_Goal of the exercise_
Retype exactly the lines from the line with "Then for a particular" to the end of the data, keeping both boundary lines.

[Stored records]
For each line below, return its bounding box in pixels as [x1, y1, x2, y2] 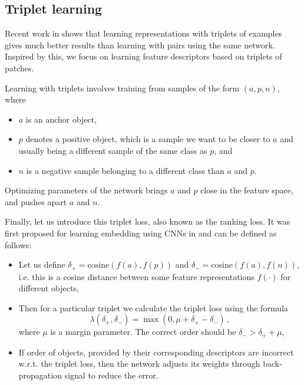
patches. [5, 61, 34, 74]
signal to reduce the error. [64, 368, 158, 381]
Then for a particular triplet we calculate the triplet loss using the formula [18, 301, 288, 314]
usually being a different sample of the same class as [18, 144, 207, 156]
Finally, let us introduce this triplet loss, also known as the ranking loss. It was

_Response area_
Then for a particular triplet we calculate the triplet loss using the formula [18, 301, 288, 314]
usually being a different sample of the same class as [18, 144, 207, 156]
Finally, let us introduce this triplet loss, also known as the ranking loss. It was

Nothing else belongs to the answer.